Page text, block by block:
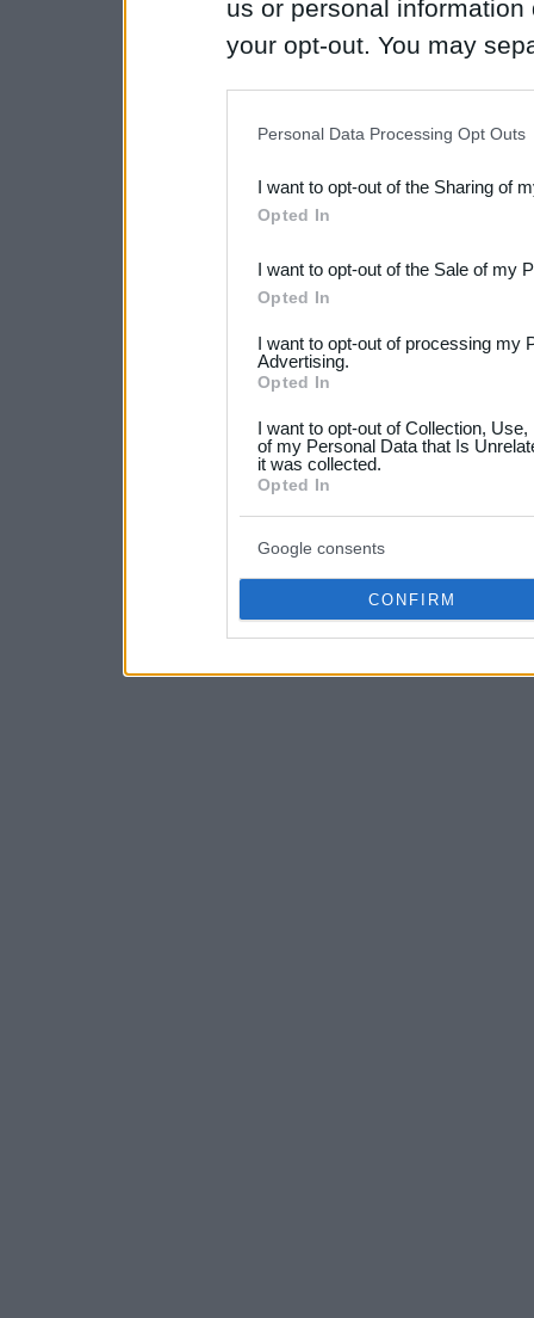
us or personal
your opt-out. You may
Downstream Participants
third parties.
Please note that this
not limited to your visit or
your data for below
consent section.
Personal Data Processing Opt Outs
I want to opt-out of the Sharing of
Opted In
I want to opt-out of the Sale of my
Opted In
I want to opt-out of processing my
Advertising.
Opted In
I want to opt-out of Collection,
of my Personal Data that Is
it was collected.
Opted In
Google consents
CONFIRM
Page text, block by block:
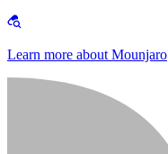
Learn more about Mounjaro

◇ ◇ ◇

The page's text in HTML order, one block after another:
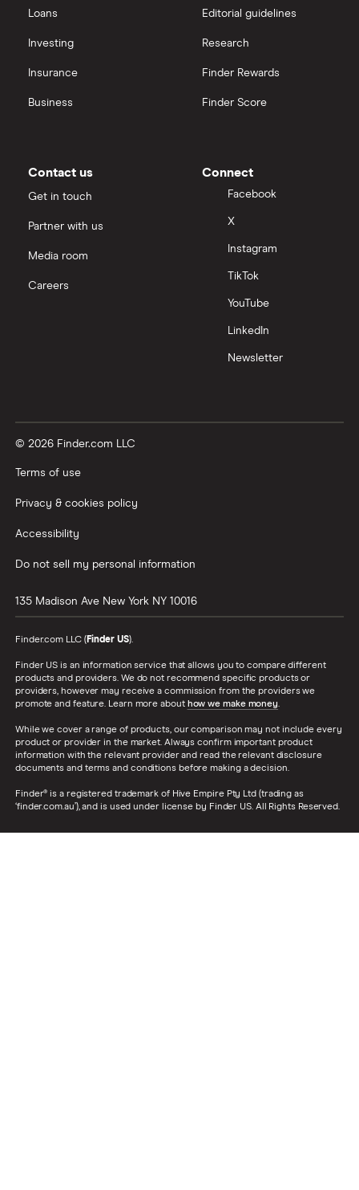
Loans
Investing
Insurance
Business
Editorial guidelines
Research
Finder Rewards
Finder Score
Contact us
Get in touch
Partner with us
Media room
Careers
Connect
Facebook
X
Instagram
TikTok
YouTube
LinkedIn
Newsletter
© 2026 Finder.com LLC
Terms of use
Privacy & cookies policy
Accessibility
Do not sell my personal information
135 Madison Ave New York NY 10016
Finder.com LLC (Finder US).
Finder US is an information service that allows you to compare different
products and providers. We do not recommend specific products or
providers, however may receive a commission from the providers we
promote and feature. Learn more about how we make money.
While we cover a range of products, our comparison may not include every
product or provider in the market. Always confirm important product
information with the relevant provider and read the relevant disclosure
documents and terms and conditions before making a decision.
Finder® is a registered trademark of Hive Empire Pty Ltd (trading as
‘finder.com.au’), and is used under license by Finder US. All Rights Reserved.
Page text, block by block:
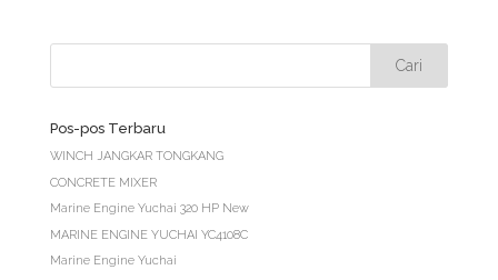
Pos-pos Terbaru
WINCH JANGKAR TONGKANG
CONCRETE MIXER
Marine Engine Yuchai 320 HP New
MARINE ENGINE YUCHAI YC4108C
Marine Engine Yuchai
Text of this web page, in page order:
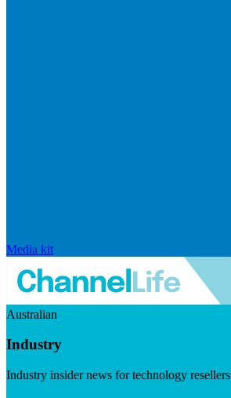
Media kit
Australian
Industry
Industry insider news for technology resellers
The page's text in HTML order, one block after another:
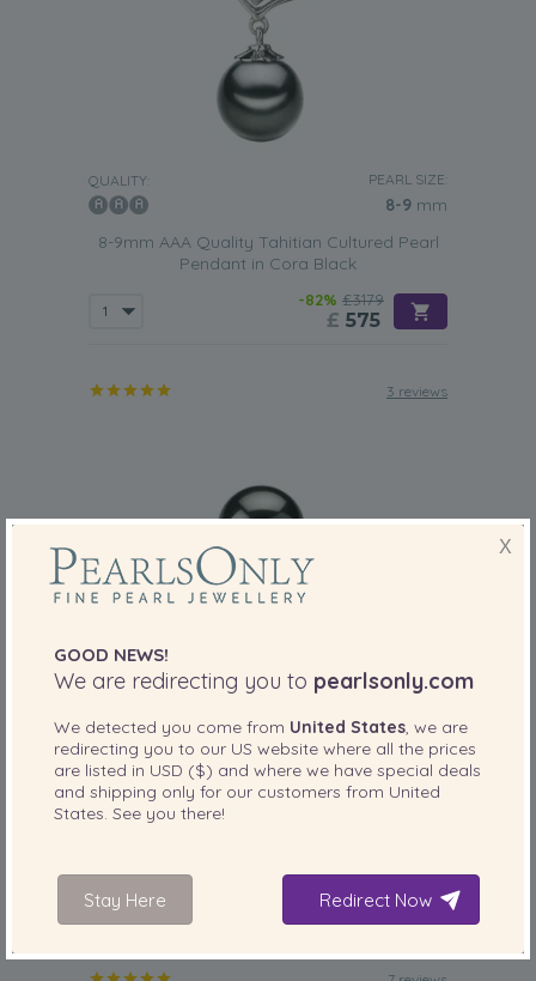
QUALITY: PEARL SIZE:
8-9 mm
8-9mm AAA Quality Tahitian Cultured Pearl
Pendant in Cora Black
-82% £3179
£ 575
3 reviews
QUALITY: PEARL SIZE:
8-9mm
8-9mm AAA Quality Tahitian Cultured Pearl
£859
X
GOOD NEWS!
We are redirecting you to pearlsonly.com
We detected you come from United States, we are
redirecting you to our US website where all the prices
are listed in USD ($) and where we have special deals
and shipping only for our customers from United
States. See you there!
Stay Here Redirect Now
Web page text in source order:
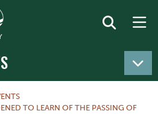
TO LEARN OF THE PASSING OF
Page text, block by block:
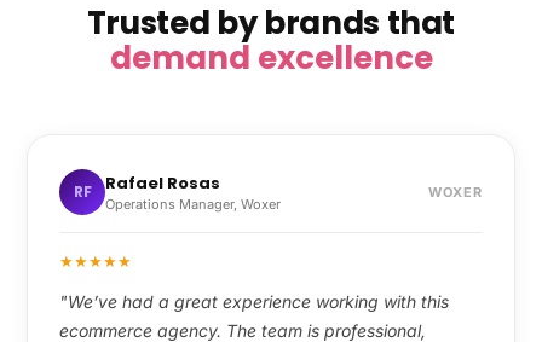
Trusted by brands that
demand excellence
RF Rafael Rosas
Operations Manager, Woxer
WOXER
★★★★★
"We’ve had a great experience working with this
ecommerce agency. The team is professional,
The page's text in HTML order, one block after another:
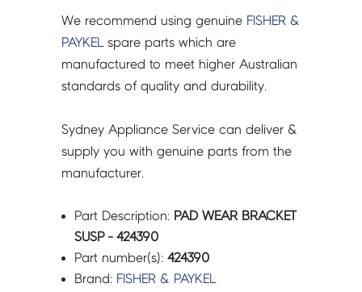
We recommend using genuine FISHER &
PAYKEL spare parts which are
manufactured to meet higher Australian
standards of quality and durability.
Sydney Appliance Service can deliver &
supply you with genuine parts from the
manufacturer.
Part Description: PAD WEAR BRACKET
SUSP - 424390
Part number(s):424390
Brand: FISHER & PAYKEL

◇ ◇ ◇

▸ **Problem to solve**: Go back to the listing above and reproduce, exactly, the stretch from the line bearing "I want to opt-out of the Sale of my" through the line bearing "Learn more about Mounjaro", without its pictures.

▸ **Answer to this task**:
I want to opt-out of the Sale of my
Opted In
I want to opt-out of processing my
Advertising.
Opted In
I want to opt-out of Collection,
of my Personal Data that Is
it was collected.
Opted In
Google consents
CONFIRM
Page text, block by block:
Learn more about Mounjaro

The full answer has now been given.